Cloud computing and the top skills needed by data scientists
To put it simply, ‘Cloud’ means ‘the internet’ and ‘Cloud computing’ is the delivery of computing services over the internet. Cloud computing enables users to rent physical data servers, storage, databases and computing power from cloud providers under a pay-as-you-go payment scheme. Sometimes the cloud providers also supply software and analytics on the cloud. According to Microsoft, cloud services can be classified into four main categories: Infrastructure as a service (IaaS), Platform as a service (PaaS), Serverless computing and Software as a service (SaaS).
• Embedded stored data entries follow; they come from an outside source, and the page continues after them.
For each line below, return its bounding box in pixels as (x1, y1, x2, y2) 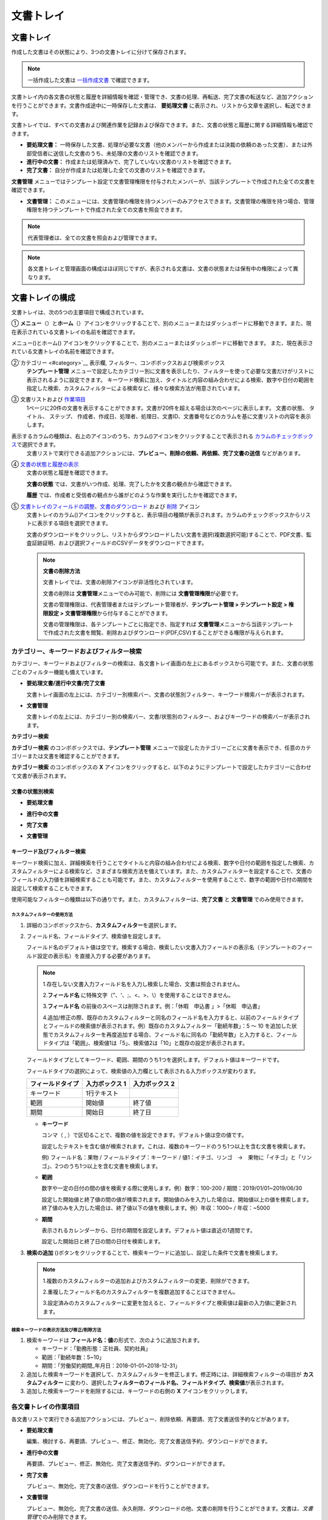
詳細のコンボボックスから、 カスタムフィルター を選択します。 (26, 921, 180, 928)
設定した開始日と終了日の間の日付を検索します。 (41, 1238, 164, 1245)
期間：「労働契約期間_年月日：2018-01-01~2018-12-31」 (41, 1362, 180, 1369)
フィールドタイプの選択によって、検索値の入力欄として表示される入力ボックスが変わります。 (26, 1067, 259, 1074)
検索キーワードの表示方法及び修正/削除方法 (11, 1327, 101, 1333)
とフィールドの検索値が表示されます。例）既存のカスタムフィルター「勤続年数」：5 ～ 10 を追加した (43, 1022, 292, 1030)
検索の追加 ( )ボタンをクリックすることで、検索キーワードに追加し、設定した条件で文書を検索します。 (26, 1249, 281, 1256)
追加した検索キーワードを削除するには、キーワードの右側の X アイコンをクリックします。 (26, 1387, 251, 1395)
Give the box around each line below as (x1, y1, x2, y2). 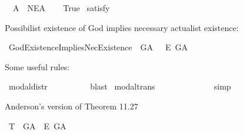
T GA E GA (8, 119, 66, 132)
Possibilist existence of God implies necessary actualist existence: (5, 21, 239, 33)
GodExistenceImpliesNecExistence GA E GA (8, 41, 188, 53)
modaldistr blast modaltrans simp (8, 80, 231, 92)
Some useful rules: (5, 60, 70, 73)
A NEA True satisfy (12, 2, 110, 13)
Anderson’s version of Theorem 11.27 (5, 99, 138, 112)
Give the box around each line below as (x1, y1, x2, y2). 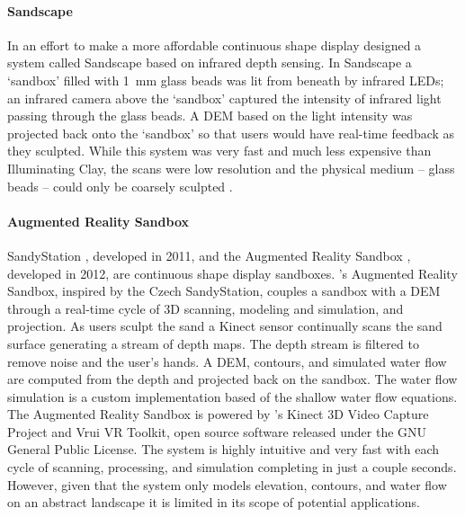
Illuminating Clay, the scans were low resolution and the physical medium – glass (7, 158, 455, 177)
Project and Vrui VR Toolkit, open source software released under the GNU (7, 422, 427, 441)
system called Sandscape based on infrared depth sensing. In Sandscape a (7, 53, 412, 72)
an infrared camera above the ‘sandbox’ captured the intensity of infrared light (7, 88, 442, 107)
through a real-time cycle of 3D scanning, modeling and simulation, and (7, 299, 404, 317)
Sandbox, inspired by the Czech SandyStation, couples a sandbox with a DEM (7, 281, 441, 300)
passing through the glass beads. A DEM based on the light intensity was (7, 106, 413, 125)
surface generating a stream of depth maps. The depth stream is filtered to (7, 334, 419, 352)
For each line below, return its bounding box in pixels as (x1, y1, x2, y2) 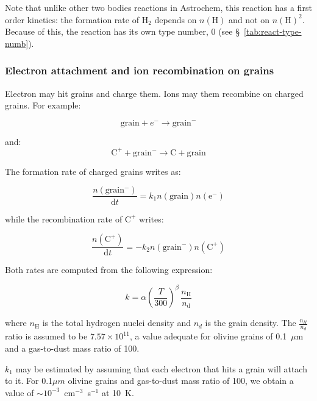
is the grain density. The (205, 316, 296, 329)
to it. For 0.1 (5, 374, 53, 387)
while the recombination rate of (5, 212, 123, 225)
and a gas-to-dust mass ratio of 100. (5, 342, 140, 355)
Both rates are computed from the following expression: (5, 263, 213, 276)
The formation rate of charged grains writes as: (5, 165, 181, 177)
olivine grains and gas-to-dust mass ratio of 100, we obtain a (68, 374, 294, 387)
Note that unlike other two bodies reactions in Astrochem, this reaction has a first (5, 1, 312, 13)
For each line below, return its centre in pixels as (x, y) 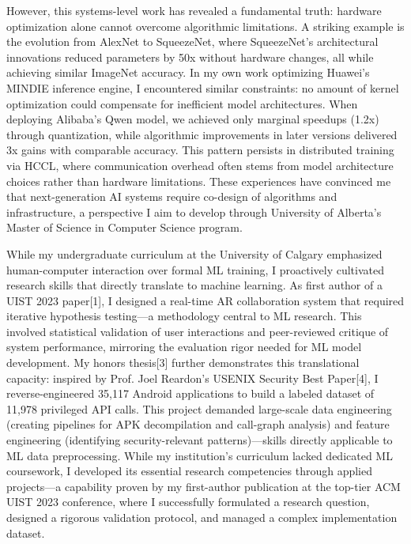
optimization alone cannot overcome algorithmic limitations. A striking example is (205, 26)
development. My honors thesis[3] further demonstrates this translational (183, 363)
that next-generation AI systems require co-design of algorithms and (172, 196)
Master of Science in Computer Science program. (124, 227)
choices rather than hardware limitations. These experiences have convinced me (199, 181)
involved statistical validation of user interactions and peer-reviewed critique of (198, 331)
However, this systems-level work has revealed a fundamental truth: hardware (194, 10)
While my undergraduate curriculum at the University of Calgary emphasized (194, 253)
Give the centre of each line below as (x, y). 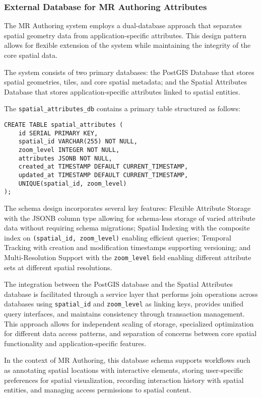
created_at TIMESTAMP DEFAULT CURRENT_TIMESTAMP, (103, 167)
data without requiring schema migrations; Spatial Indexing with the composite (127, 228)
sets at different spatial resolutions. (58, 267)
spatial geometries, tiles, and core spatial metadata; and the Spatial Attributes (125, 82)
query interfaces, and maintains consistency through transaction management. (124, 314)
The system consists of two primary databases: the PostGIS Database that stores (129, 72)
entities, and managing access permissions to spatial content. (98, 390)
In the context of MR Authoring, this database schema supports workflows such (127, 360)
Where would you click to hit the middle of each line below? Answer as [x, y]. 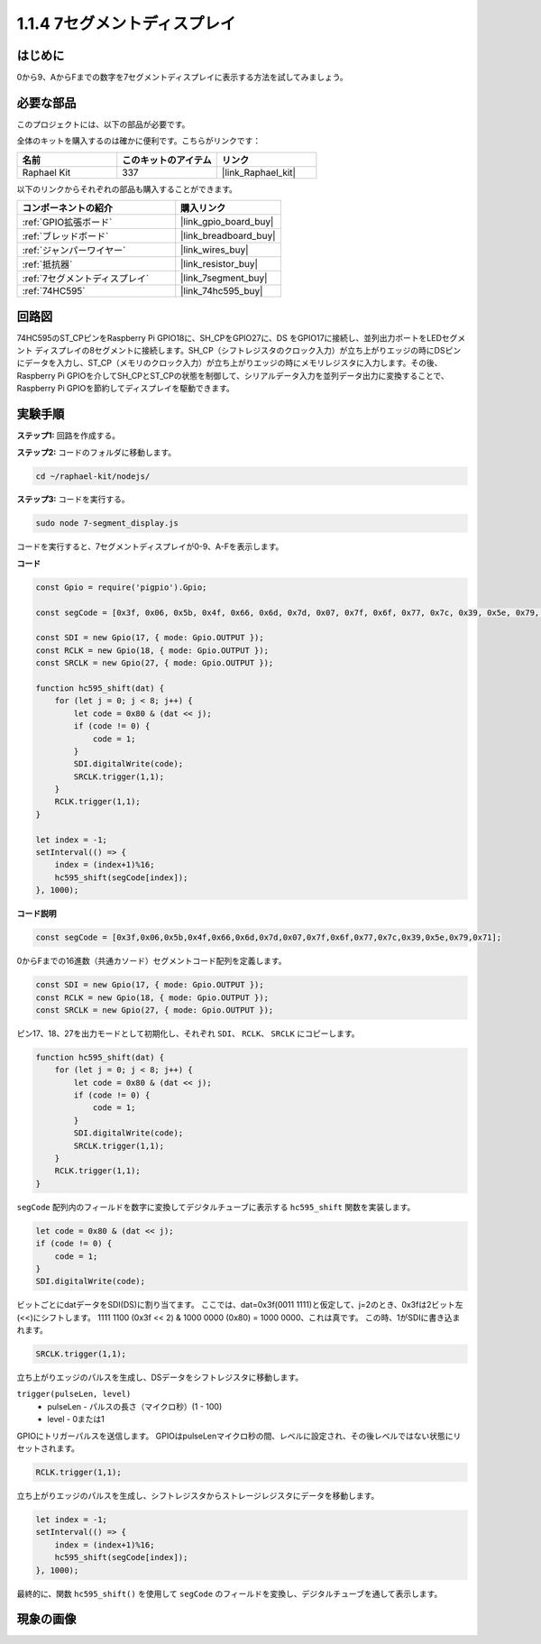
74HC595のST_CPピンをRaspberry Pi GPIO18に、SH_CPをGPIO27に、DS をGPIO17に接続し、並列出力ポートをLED [229, 337]
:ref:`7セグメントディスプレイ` [86, 279]
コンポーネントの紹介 [67, 208]
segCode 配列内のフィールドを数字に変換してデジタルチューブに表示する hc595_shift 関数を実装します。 [216, 1207]
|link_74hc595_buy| [222, 291]
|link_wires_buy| [215, 250]
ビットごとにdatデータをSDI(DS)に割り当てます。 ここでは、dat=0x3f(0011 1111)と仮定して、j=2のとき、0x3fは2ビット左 [240, 1305]
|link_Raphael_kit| [259, 172]
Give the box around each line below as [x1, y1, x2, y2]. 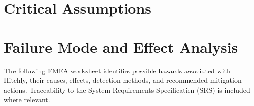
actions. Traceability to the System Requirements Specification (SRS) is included [4, 84, 250, 95]
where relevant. [4, 94, 50, 105]
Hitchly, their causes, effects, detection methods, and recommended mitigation [4, 75, 242, 85]
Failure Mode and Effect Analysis [4, 36, 238, 57]
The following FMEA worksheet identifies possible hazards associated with [4, 65, 231, 75]
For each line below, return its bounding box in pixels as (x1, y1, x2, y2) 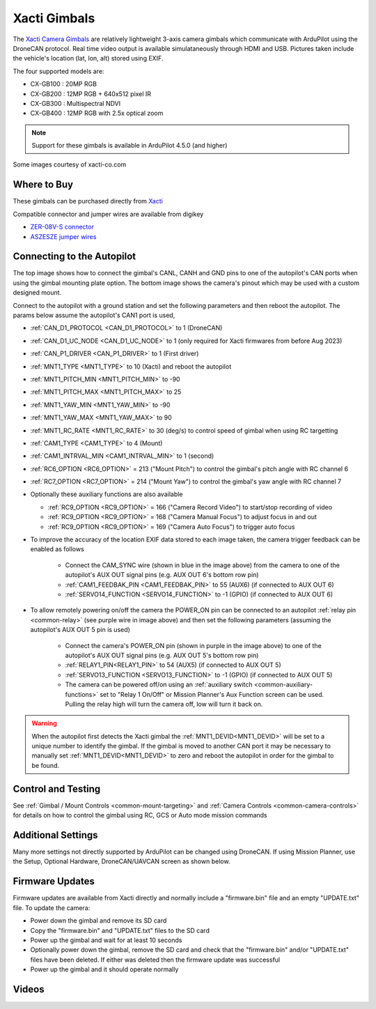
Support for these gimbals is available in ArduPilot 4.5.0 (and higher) (31, 141, 228, 150)
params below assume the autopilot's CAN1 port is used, (13, 311, 175, 319)
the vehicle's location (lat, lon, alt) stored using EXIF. (13, 54, 164, 63)
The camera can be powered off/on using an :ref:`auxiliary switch (65, 680, 253, 689)
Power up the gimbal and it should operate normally (30, 965, 179, 973)
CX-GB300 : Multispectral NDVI (30, 99, 121, 107)
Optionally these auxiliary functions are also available (30, 490, 183, 498)
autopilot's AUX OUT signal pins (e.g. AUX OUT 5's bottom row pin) (65, 651, 259, 659)
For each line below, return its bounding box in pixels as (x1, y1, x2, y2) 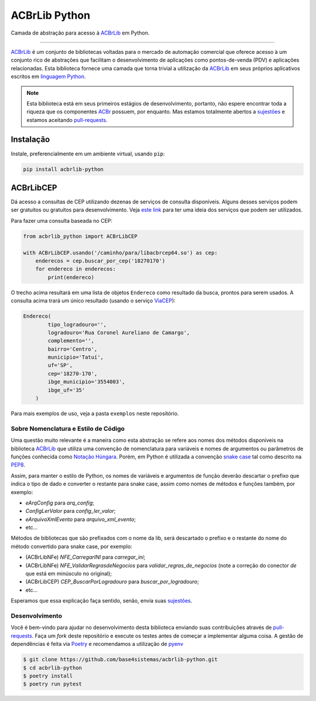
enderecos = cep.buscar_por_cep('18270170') (35, 258, 166, 264)
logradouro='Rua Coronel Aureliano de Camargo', (47, 329, 190, 336)
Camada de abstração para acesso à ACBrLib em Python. (11, 29, 150, 36)
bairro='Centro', (47, 346, 98, 352)
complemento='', (47, 338, 95, 344)
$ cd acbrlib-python (23, 664, 82, 671)
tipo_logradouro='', (47, 321, 107, 328)
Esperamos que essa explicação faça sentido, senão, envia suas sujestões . (11, 597, 193, 604)
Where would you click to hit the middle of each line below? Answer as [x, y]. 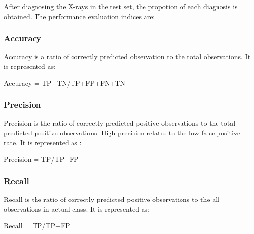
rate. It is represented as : [43, 142]
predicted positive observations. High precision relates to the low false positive [122, 133]
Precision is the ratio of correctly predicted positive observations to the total [120, 123]
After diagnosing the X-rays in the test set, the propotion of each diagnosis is [121, 6]
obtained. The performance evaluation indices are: [80, 16]
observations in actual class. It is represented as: [77, 209]
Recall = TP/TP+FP [37, 225]
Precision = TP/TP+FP [41, 159]
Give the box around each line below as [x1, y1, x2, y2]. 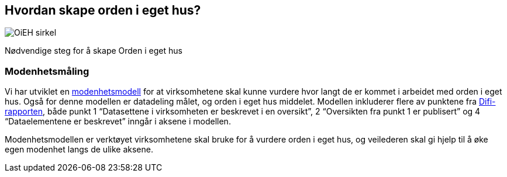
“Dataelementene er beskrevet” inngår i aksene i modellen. [5, 116, 231, 127]
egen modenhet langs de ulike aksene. [5, 144, 153, 155]
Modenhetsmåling [5, 65, 89, 77]
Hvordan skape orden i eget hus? [5, 3, 201, 18]
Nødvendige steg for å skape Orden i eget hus [5, 46, 182, 56]
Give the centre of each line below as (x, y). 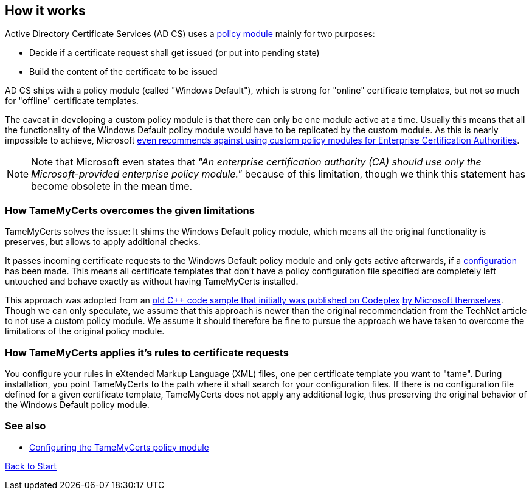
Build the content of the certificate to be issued (123, 72)
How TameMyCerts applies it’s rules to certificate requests (147, 352)
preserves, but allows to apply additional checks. (103, 242)
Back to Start (31, 466)
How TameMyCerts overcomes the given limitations (130, 210)
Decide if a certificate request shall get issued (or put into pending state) (174, 53)
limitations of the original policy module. (85, 331)
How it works (45, 11)
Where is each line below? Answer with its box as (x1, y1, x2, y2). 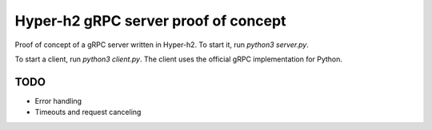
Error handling (34, 96, 82, 105)
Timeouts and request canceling (34, 108, 142, 117)
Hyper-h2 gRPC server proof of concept (14, 12, 286, 30)
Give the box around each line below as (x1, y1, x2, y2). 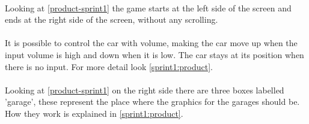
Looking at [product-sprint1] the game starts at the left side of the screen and (5, 1, 292, 14)
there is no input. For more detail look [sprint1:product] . (5, 60, 213, 72)
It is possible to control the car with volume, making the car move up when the (5, 37, 298, 49)
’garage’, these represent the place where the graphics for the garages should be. (5, 95, 300, 108)
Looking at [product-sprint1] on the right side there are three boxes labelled (5, 83, 284, 96)
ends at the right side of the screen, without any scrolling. (5, 13, 218, 26)
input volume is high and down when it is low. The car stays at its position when (5, 48, 304, 61)
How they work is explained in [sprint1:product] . (5, 107, 183, 119)
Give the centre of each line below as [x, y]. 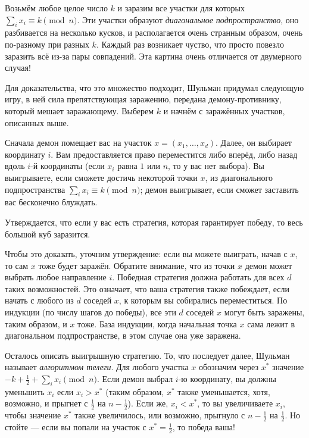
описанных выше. [37, 122]
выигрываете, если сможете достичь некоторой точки [101, 177]
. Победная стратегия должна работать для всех [198, 277]
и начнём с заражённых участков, [224, 110]
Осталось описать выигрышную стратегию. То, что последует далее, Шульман [147, 355]
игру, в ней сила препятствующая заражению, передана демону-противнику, [143, 99]
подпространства [35, 189]
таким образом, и [36, 323]
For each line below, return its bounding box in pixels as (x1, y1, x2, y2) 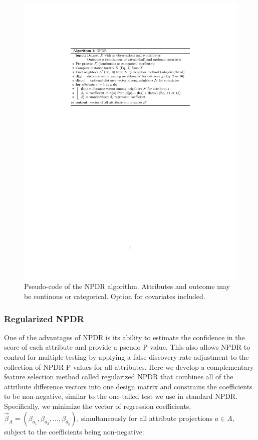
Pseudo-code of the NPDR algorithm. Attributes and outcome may (24, 281, 230, 291)
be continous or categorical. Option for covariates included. (24, 291, 205, 302)
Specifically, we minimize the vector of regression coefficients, (4, 401, 191, 411)
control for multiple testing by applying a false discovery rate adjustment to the (4, 352, 249, 362)
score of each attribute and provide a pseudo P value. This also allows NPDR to (4, 342, 250, 352)
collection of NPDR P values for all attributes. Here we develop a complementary (4, 361, 254, 372)
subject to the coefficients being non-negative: (4, 426, 144, 436)
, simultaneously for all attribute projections (77, 412, 213, 423)
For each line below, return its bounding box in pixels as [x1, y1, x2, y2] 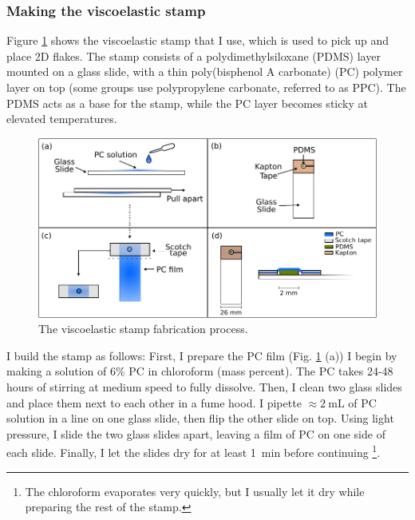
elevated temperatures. [6, 110, 117, 127]
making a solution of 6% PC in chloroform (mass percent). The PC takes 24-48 [6, 363, 393, 379]
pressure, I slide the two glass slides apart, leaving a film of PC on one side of [6, 425, 385, 442]
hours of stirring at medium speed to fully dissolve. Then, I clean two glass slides [6, 379, 402, 395]
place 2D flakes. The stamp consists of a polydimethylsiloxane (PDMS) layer [6, 47, 381, 64]
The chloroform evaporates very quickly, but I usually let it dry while [25, 482, 365, 499]
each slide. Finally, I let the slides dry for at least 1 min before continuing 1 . [6, 442, 381, 461]
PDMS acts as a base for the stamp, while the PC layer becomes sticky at [6, 94, 368, 111]
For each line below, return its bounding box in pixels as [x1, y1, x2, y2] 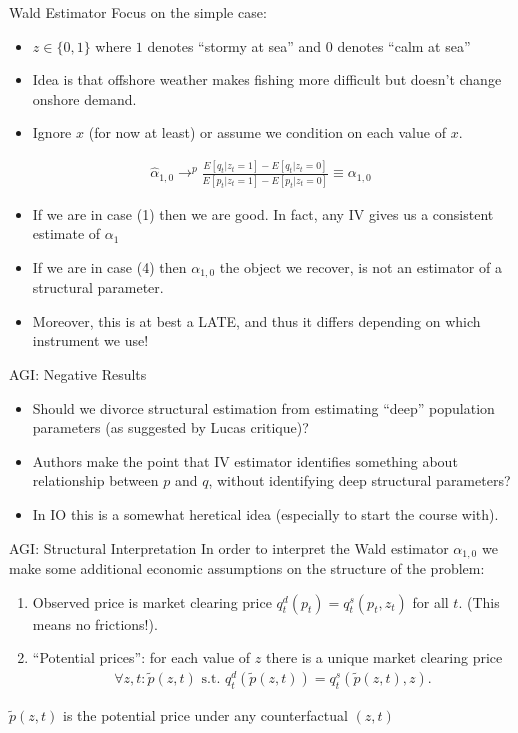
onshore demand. [32, 88, 137, 109]
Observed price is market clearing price [32, 591, 272, 612]
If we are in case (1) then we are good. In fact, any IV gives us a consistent [32, 203, 494, 224]
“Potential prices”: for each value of [32, 647, 251, 668]
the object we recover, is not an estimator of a [219, 256, 502, 277]
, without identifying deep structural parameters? [208, 470, 511, 491]
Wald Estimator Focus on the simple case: [9, 2, 267, 22]
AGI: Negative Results [9, 364, 147, 385]
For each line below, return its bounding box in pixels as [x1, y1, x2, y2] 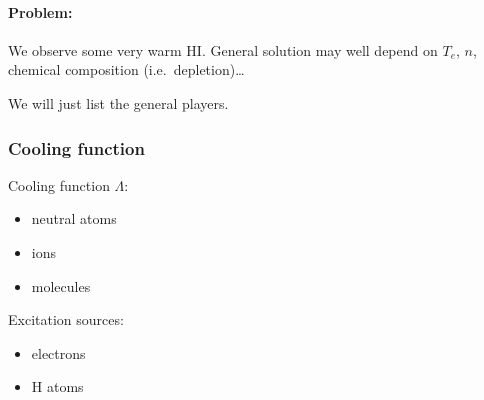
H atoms [31, 376, 84, 397]
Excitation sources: [8, 309, 124, 330]
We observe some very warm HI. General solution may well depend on [8, 39, 438, 60]
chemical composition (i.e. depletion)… [8, 59, 245, 80]
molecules [31, 275, 91, 296]
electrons [31, 342, 86, 363]
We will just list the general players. [8, 92, 229, 113]
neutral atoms [31, 208, 117, 229]
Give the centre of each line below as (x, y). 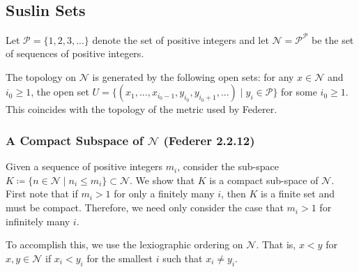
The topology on (41, 76)
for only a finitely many (164, 194)
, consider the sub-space (228, 166)
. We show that (162, 180)
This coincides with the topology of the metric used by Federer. (142, 109)
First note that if (42, 194)
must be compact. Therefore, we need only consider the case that (145, 207)
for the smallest (120, 258)
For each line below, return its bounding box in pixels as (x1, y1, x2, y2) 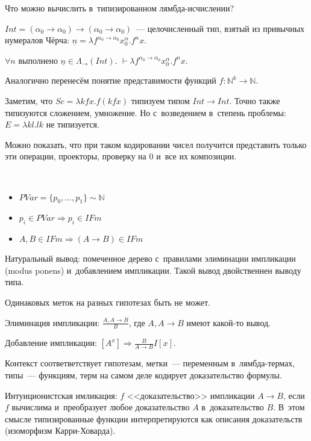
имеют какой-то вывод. (186, 316, 271, 328)
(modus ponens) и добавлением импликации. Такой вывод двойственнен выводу (5, 264, 301, 276)
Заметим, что (5, 94, 53, 106)
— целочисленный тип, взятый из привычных (136, 22, 305, 34)
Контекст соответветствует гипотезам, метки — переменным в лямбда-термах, (5, 357, 295, 369)
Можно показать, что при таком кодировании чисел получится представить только (5, 138, 307, 150)
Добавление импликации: (5, 336, 97, 349)
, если (283, 389, 305, 401)
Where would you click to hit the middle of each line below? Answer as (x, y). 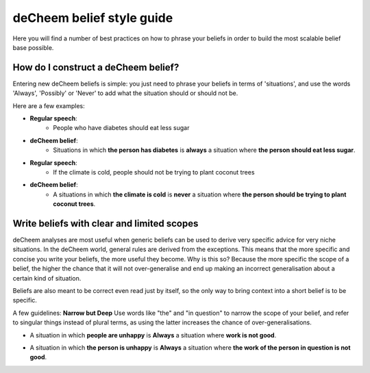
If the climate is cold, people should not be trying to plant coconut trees (154, 172)
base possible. (33, 47)
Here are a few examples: (49, 105)
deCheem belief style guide (93, 18)
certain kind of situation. (47, 278)
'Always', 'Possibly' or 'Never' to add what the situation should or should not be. (125, 93)
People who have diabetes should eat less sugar (121, 128)
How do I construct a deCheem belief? (96, 67)
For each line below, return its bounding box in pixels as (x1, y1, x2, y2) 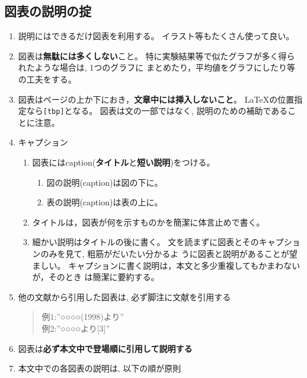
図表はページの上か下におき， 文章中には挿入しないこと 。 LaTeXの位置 (18, 93, 295, 105)
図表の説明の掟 (4, 2, 91, 20)
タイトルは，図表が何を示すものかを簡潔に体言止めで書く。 (32, 215, 265, 228)
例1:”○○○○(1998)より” (41, 310, 124, 323)
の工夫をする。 (18, 72, 76, 85)
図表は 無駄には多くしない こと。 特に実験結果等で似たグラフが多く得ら (18, 49, 295, 62)
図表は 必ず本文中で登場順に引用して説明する (18, 342, 193, 354)
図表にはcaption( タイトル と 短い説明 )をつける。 (32, 156, 215, 169)

IaaS refers to the renting of IT infrastructure including servers, virtual machines, storage, networks and operating systems. PaaS provides an environment for developing and managing web or mobile software applications. Serverless computing focuses on providing the management and maintenance of infrastructures needed for app development. SaaS involves supplying software applications on demand over the internet.
The major players
The main players in the Cloud computing market include Amazon Web Services (AWS), Microsoft Azure, Google Cloud Platform (GCP), IBM Cloud, VMware Cloud, Oracle Cloud and Alibaba Cloud. According to Canalys research, a global technology market analyst firm, AWS has a 32.3% share of the market with 16.9% for Microsoft Azure and 5.8% for GCP. Alibaba, the newly emerged Chinese company with 4.9% of the market share, could shake up the pecking order in the coming years. AWS still leads the race, building on its first mover advantage, having started cloud services in 2006, seven years before its competitors entered the market. However, in sales gains, GCP has experienced an 88% year-on-year growth from 2018 to 2019, quickly expanding its footprint in the cloud computing industry.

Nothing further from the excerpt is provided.